WHAT TO WORK ON. Keep the pictures out. Write out every line of the listing exactly.
--------------------------------
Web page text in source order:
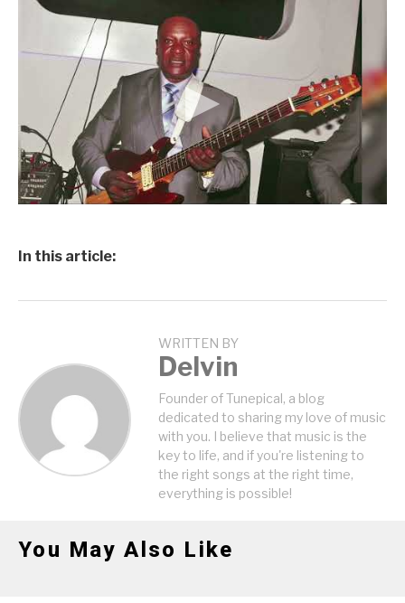
In this article:
WRITTEN BY
Delvin
Founder of Tunepical, a blog
dedicated to sharing my love of music
with you. I believe that music is the
key to life, and if you're listening to
the right songs at the right time,
everything is possible!
You May Also Like
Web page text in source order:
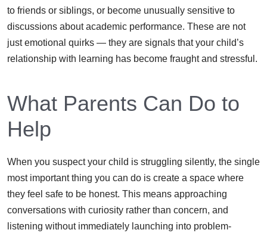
--------------------------------
TASK OUTPUT.
Web page text in source order:
In this article:
WRITTEN BY
Delvin
Founder of Tunepical, a blog
dedicated to sharing my love of music
with you. I believe that music is the
key to life, and if you're listening to
the right songs at the right time,
everything is possible!
You May Also Like
Web page text in source order:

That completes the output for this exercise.